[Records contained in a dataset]
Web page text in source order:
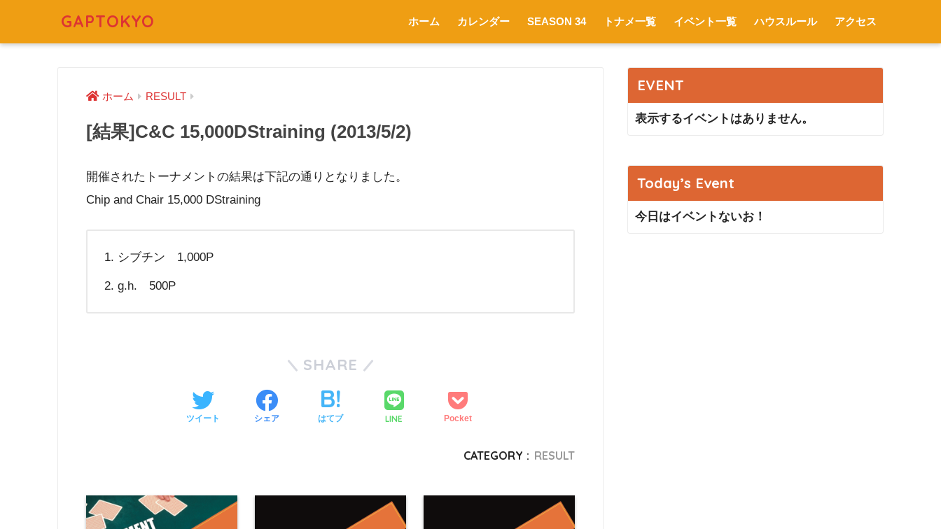
GAPTOKYO ホーム カレンダー SEASON 34 トナメ一覧 イベント一覧 ハウスルール アクセス
ホーム RESULT
[結果]C&C 15,000DStraining (2013/5/2)
開催されたトーナメントの結果は下記の通りとなりました。
Chip and Chair 15,000 DStraining
シブチン 1,000P
g.h. 500P
SHARE
ツイート シェア はてブ LINE Pocket
CATEGORY : RESULT
EVENT
表示するイベントはありません。
Today’s Event
今日はイベントないお！
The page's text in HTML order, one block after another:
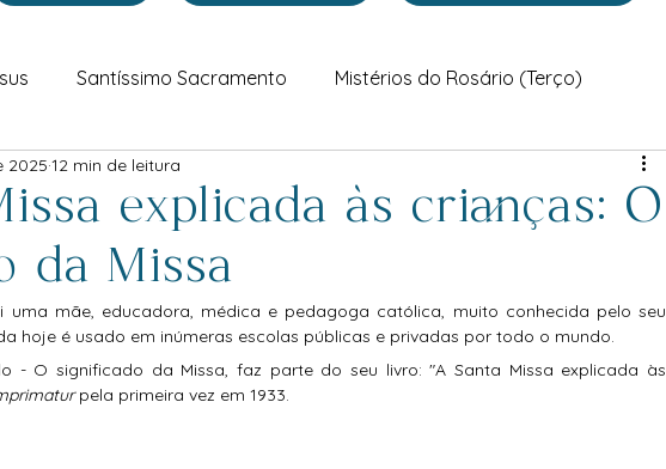
Santíssimo Sacramento Mistérios do Rosário (Terço)
vidente Luz de Maria
do Rosário Mistérios Luminosos do Rosário
Mistérios Gloriosos do Rosário Beata Ana Catarina Emmerick
explicada às crianças: O
da Missa
2025 12 min de leitura
uma mãe, educadora, médica e pedagoga católica, muito conhecida pelo seu
hoje é usado em inúmeras escolas públicas e privadas por todo o mundo.
- O significado da Missa, faz parte do seu livro: "A Santa Missa explicada às
pela primeira vez em 1933.
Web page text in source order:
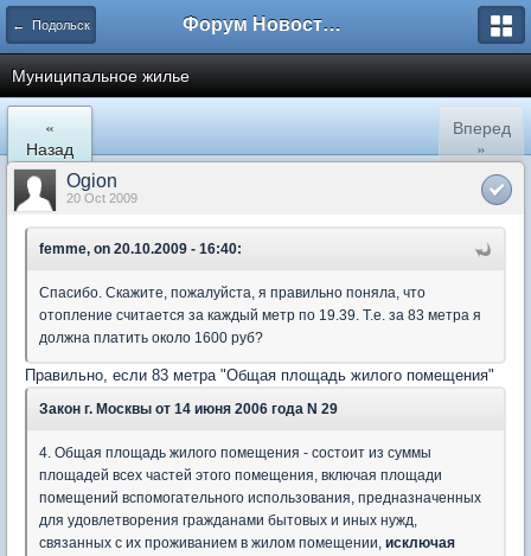
← Подольск Форум Новостройки
Муниципальное жилье
«
Назад
Вперед
»
Ogion
20 Oct 2009
femme, on 20.10.2009 - 16:40:
Спасибо. Скажите, пожалуйста, я правильно поняла, что
отопление считается за каждый метр по 19.39. Т.е. за 83 метра я
должна платить около 1600 руб?
Правильно, если 83 метра "Общая площадь жилого помещения"
Закон г. Москвы от 14 июня 2006 года N 29
4. Общая площадь жилого помещения - состоит из суммы
площадей всех частей этого помещения, включая площади
помещений вспомогательного использования, предназначенных
для удовлетворения гражданами бытовых и иных нужд,
связанных с их проживанием в жилом помещении, исключая

§ Task to complete
Extract every line above containing the word "explicada".

§ Exercise solution
explicada às crianças: O
- O significado da Missa, faz parte do seu livro: "A Santa Missa explicada às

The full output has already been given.